> [Activity] In the records that follow, find the line containing "Text of this" and the line containing "Folgen Sie uns", then transcribe both and every line between them exactly, omitting pictures.

> [Material for this task]
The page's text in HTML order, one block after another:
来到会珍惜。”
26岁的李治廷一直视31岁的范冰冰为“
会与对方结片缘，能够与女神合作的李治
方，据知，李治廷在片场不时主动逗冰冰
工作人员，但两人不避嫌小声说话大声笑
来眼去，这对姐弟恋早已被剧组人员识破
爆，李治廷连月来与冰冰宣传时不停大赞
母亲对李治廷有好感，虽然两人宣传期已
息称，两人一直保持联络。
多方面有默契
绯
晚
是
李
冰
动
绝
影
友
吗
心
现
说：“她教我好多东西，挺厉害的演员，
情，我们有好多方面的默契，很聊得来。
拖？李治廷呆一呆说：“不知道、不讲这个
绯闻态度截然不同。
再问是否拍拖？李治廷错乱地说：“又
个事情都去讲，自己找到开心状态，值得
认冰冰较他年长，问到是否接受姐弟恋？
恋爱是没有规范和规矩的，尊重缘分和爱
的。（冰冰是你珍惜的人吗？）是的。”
* * *
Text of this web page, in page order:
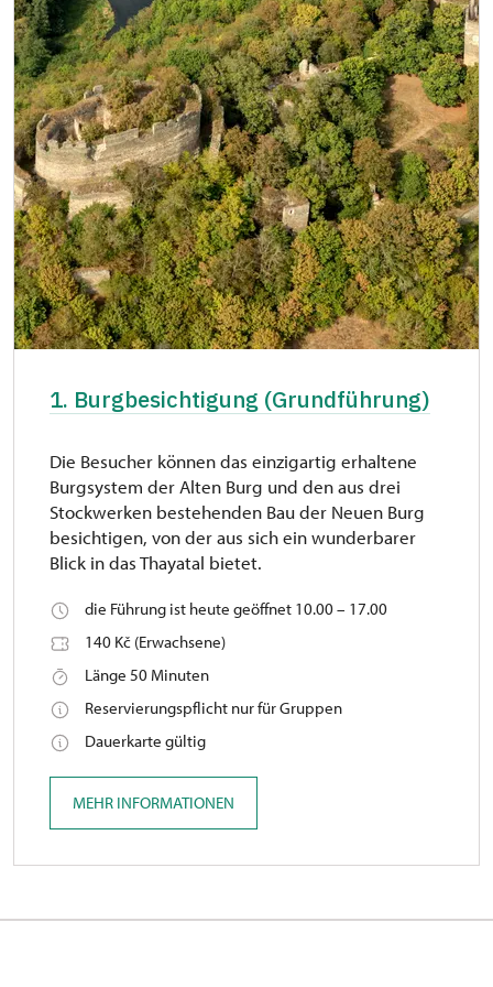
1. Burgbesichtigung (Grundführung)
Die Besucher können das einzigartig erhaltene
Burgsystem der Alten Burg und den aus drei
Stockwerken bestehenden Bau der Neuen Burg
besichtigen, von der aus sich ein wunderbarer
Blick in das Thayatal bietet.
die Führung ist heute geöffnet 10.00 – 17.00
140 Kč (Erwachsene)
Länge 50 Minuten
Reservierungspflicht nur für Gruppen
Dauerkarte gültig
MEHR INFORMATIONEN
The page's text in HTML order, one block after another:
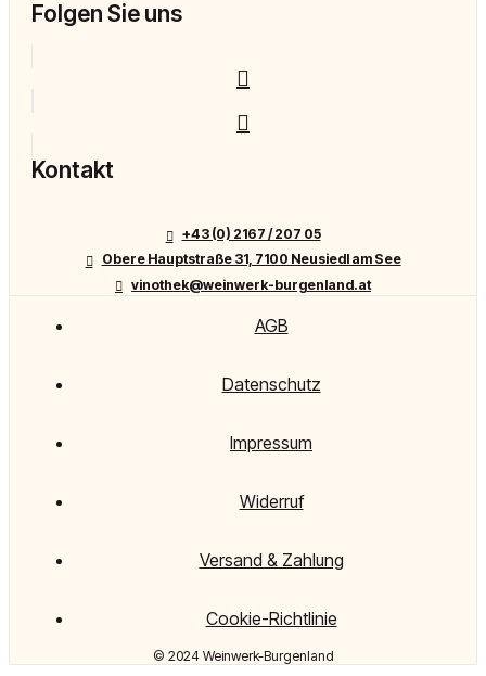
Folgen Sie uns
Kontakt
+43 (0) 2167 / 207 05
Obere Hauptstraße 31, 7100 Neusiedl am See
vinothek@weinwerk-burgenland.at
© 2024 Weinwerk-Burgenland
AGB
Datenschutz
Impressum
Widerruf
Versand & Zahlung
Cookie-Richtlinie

> [Response to the exercise]
Text of this web page, in page order:
1. Burgbesichtigung (Grundführung)
Die Besucher können das einzigartig erhaltene
Burgsystem der Alten Burg und den aus drei
Stockwerken bestehenden Bau der Neuen Burg
besichtigen, von der aus sich ein wunderbarer
Blick in das Thayatal bietet.
die Führung ist heute geöffnet 10.00 – 17.00
140 Kč (Erwachsene)
Länge 50 Minuten
Reservierungspflicht nur für Gruppen
Dauerkarte gültig
MEHR INFORMATIONEN
The page's text in HTML order, one block after another:
Folgen Sie uns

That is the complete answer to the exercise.